Now you can hit “save” on your R script and it’ll save it into the R-work folder. Call the file “myFirstRscript”. It should show up in the files list in the 4th panel.
Let’s start with some simple commands.
getwd()
## [1] "/Users/jeff/Desktop/R-work/R_graphics"
Two things:
Whenever you see something in a gray box like the above, that’s code you can and should copy and paste or type out into your script file.
Never just do that. Always make a note to yourself on what code does. This is how you’ll learn and, if you can’t remember, find the things you need. That’s the great thing about scripts - they’re repositories for code. I don’t remember everything, and most coders don’t either.
So that snippit should look like this:
# Code for getting the working directory
getwd()
## [1] "/Users/jeff/Desktop/R-work/R_graphics"
In a script, if you start a line with a “#” it will tell R that it’s a note and to ignore it. Until you’re proficient in coding, leave yourself a lot of notes. Future you will thank you if you do.
To run that code, put your cursor anywhere within that line and hit control return ( or control enter if you’re on windows ).
You’ll see the result in your console window below.
Let’s do some more, simple code.
First, let’s create a list.
# Creates a list and puts it into variable 'x'
x <- c(5,6,7,8,9)
Hit control return on that line. You see it show up in the console below. And you should see “x” in the 3rd tab to the right.
Let’s break this down.
x is the variable. You could call it anything.
<- is the way to assign things to other things. You can use “=”, but for some reason that’s frowned upon. Best to stick to one way.
c( is what tells R that whatever is between two parenthesis is a list.
5,6,7,8,9 is the list. And you need to make sure you close the parenthesis.
OK, so we have a list of things. We can access the whole thing by just typing “x” and hitting control return.
# let's see what's saved in the variable "x"
x
## [1] 5 6 7 8 9
You can access just the first number, or the last. And do math.

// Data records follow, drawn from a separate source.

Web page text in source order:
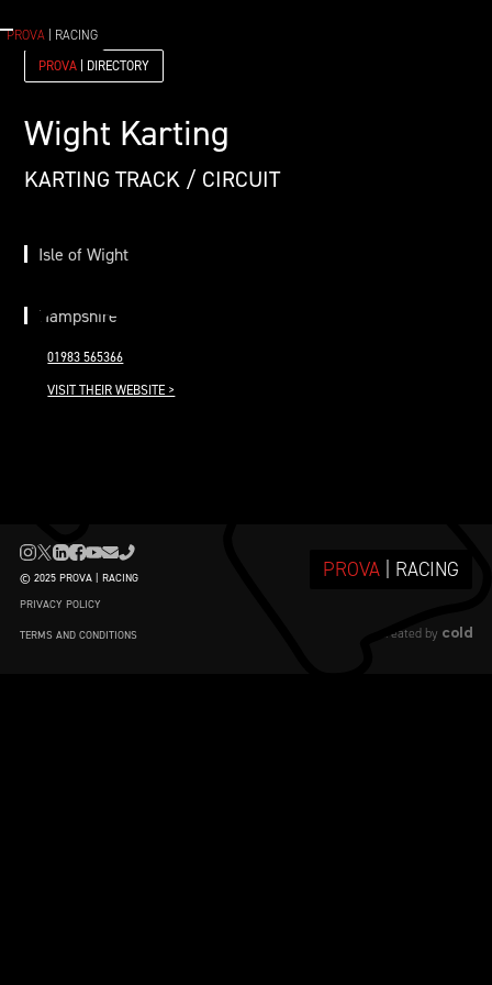
PROVA | RACING
PROVA | DIRECTORY
Wight Karting
KARTING TRACK / CIRCUIT
Isle of Wight
Hampshire
01983 565366
VISIT THEIR WEBSITE >
© 2025 PROVA | RACING
PRIVACY POLICY
TERMS AND CONDITIONS
PROVA | RACING
created by cold

# The first item in the list x
x[1]
## [1] 5
# The last number in the list x
x[5]
## [1] 9
# This should add up to 14
x[1] + x[5]
## [1] 14
There’s other things we can do with that list too, like find the mean or average
# find the mean of something
mean(x)
## [1] 7
If you’re not sure how something works, you can always ask for help by putting a “?” in front of a function, like this:
# What does mean do?
?mean
The help file shows up in the 4th panel to the lower right.
There’s more to all this than can be contained in a quick start guide. Here’s two resources for you to learn more:
Swirl is a set of interactive - free - tutorials that will take you through the basics of learning R and R-studio. http://swirlstats.com/ To install it, type: install.packages("swirl")
in the R console. It’ll download and install it for you.
To run swirl, type: library(swirl)
and that will activate the tutorials.
I also recommend this Udemy class: https://www.udemy.com/r-programming/
If you’ve never done a Udemy class, the first time you go to their website and look at a specific class, it’ll offer that class to you for a drastically reduced price. This r-programming class was only $10.
I did both, but if I had to choose I would say the 10$ was well spent on the Udemy class. The Swirl tutorials were kind of clunky.